Knowing Sarah didn’t want to move again, he tried to be content in Iowa. But in 1875, he had to try again. “This is no imaginary freak of the brain,” he wrote in his journal. “The Lord has laid upon me the arduous work of selecting a suitable location and the commencement of a settlement of Friends in Oregon.” This grubby end of Chehalem Valley was the place he chose, and fortunately, Sarah was willing to join him.

His vision was for far more than a church. Jesus was the center for him, but faith was something that impacted all of life. Up on Bald Peak, he had a picture in his mind of what he felt God was calling him to help build: “A beautiful valley filled with prosperous homes, connected with the outside world by railroad and telegraph, Friends Quarterly and Yearly Meetings established, a flourishing town with a Friend’s college, and with all, a strong Christian Community.”

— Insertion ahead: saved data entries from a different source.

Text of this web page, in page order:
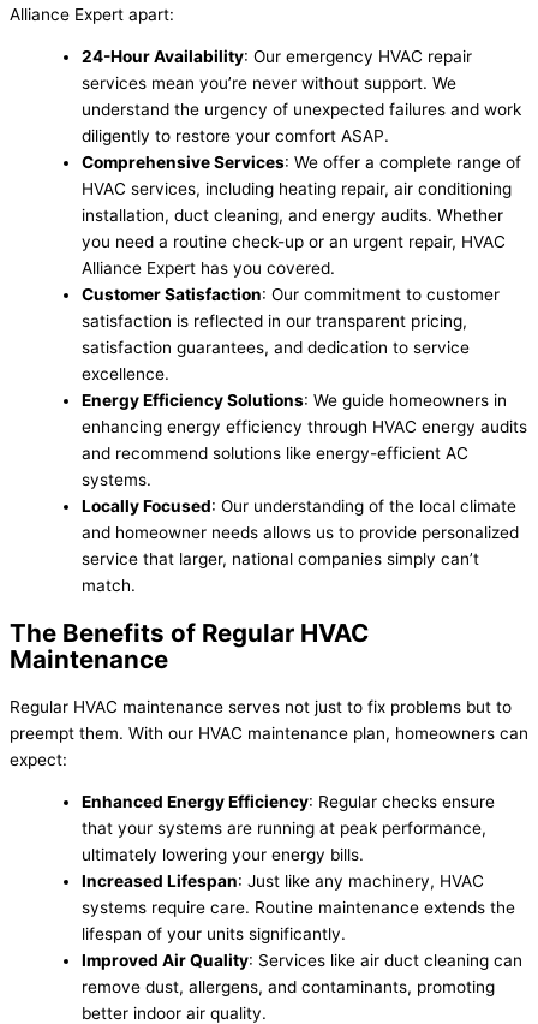
Alliance Expert apart:
24-Hour Availability: Our emergency HVAC repair
services mean you’re never without support. We
understand the urgency of unexpected failures and work
diligently to restore your comfort ASAP.
Comprehensive Services: We offer a complete range of
HVAC services, including heating repair, air conditioning
installation, duct cleaning, and energy audits. Whether
you need a routine check-up or an urgent repair, HVAC
Alliance Expert has you covered.
Customer Satisfaction: Our commitment to customer
satisfaction is reflected in our transparent pricing,
satisfaction guarantees, and dedication to service
excellence.
Energy Efficiency Solutions: We guide homeowners in
enhancing energy efficiency through HVAC energy audits
and recommend solutions like energy-efficient AC
systems.
Locally Focused: Our understanding of the local climate
and homeowner needs allows us to provide personalized
service that larger, national companies simply can’t
match.
The Benefits of Regular HVAC
Maintenance
Regular HVAC maintenance serves not just to fix problems but to
preempt them. With our HVAC maintenance plan, homeowners can
expect:
Enhanced Energy Efficiency: Regular checks ensure
that your systems are running at peak performance,
ultimately lowering your energy bills.
Increased Lifespan: Just like any machinery, HVAC
systems require care. Routine maintenance extends the
lifespan of your units significantly.
Improved Air Quality: Services like air duct cleaning can
remove dust, allergens, and contaminants, promoting
better indoor air quality.
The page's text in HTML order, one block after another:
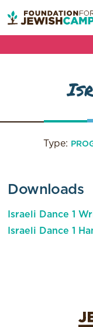
Type:
Downloads
Israeli Dance 1
Israeli Dance 1
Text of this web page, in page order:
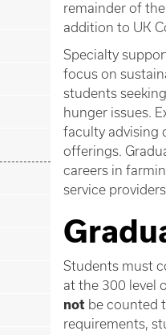
remainder of
addition to UK
Specialty
focus on
students
hunger issues.
faculty advising
offerings.
careers in
service
Students must
at the 300 level
not be counted
requirements,
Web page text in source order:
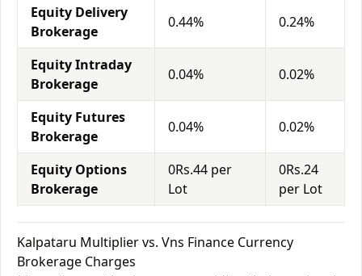
Equity Delivery
Brokerage
0.44% 0.24%
Equity Intraday
Brokerage
0.04% 0.02%
Equity Futures
Brokerage
0.04% 0.02%
Equity Options
Brokerage
0Rs.44 per
Lot
0Rs.24
per Lot
Kalpataru Multiplier vs. Vns Finance Currency
Brokerage Charges

Three years later, this church was founded. Everything else, and much more, was to come just as he envisioned it. His work. His vision. His church…only there was something truly beautiful about Hobson in that he didn’t see it as his church. It was God’s work, and he was willing to bend and follow however the Spirit would lead.

I’ll give you an example.

Hobson was what would best be described as a Conservative Friend. In a time where Friends were being greatly impacted by revivals and preachers, Hobson held to the old ways. The meeting he started here was like our open worship time for the whole service. They gathered in silence, and they spoke only when led by the Spirit. Hobson and some others were recorded ministers, and offered leadership, but it truly was God in charge: a quiet, reflective, calm faith.

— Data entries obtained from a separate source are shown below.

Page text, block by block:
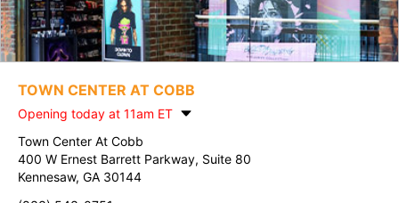
TOWN CENTER AT COBB
Opening today at 11am ET
Town Center At Cobb
400 W Ernest Barrett Parkway, Suite 80
Kennesaw, GA 30144
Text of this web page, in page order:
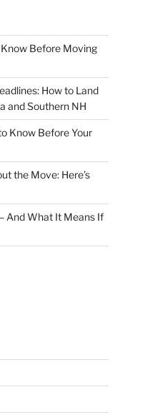
Before Moving
How to Land
and Southern NH
Know Before Your
the Move: Here’s
And What It Means If
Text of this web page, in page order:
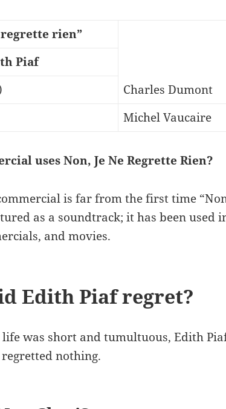
rien”
Piaf
Charles Dumont
Michel Vaucaire
uses Non, Je Ne Regrette Rien?
is far from the first time
as a soundtrack; it has been used
and movies.
Edith Piaf regret?
was short and tumultuous, Edith
nothing.
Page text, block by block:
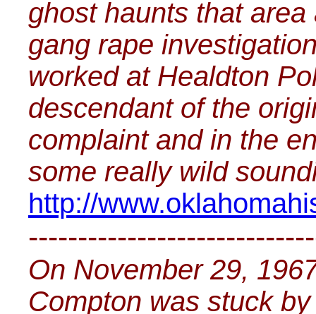
ghost haunts that
gang rape
worked at Healdton
descendant of the
complaint and in the
some really wild
http://
On November 29,
Compton was stuck
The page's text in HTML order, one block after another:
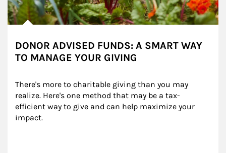
DONOR ADVISED FUNDS: A SMART WAY
TO MANAGE YOUR GIVING
There's more to charitable giving than you may
realize. Here's one method that may be a tax-
efficient way to give and can help maximize your
impact.

At the 25th anniversary celebration for our church, Doctor Byron Morris shared a memory of when things first began to change. The young people wanted things to be different. They wanted revival meetings! Here’s what he said:

“Some of the younger members thought it was about time to hold a revival meeting…We finally got permission to hold a Bible Meeting at the church…We started in… We prayed and sang and it was so fine we had another one next night…When the fire got to burning that way the older people began coming. Why they did not start in when the balance of us did I am not able to say…Revivals were not so much in evidence in those days. At any rate Uncle “Billy Hobson’ as he was familiarly called came in and apologized like a man…To start a church in the ‘Wild and Wooly West’ he was smart enough not to try and run it.”

Just let that sink in.

Completely different worship! Singing, loud, fire, new ways, new energy. This wasn’t what Hobson had started! This wasn’t Conservative Friends worship! It seems at first the older ones didn’t like it so much that they stayed away.

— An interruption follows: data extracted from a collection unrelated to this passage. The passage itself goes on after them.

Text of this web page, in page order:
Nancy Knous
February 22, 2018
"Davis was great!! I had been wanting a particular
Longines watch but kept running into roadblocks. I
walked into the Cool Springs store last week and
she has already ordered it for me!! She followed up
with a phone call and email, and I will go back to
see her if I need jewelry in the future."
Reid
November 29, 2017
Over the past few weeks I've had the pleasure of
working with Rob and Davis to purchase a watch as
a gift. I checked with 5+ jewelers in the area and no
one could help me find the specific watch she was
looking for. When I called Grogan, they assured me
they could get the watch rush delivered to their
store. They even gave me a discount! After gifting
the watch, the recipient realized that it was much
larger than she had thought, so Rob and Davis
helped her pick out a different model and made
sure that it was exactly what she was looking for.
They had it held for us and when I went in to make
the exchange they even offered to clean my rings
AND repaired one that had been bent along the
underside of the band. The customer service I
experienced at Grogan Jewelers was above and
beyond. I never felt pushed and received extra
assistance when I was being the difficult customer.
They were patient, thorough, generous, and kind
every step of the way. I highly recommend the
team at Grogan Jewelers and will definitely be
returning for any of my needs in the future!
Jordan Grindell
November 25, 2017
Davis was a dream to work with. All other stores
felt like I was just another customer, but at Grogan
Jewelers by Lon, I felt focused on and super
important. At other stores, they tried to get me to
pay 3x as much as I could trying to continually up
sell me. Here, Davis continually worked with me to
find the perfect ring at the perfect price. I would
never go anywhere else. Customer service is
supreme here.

But led by Hobson, they apologized for their resistance. They recognized the power of Jesus at work. They celebrated, rather than squashed, this new-fangled way of worshipping the Lord. And people, new people, began coming to the Lord. Dozens, and dozens more at future revivals. You can read the minutes and you can see the records of new people with lives transformed. You can see Hobson exerting leadership…not to make things be his way, the quiet way, the comfortable way…but using his leadership to allow the new work of God, the new way of worship, to continue.

Then came this man, John Henry Douglas.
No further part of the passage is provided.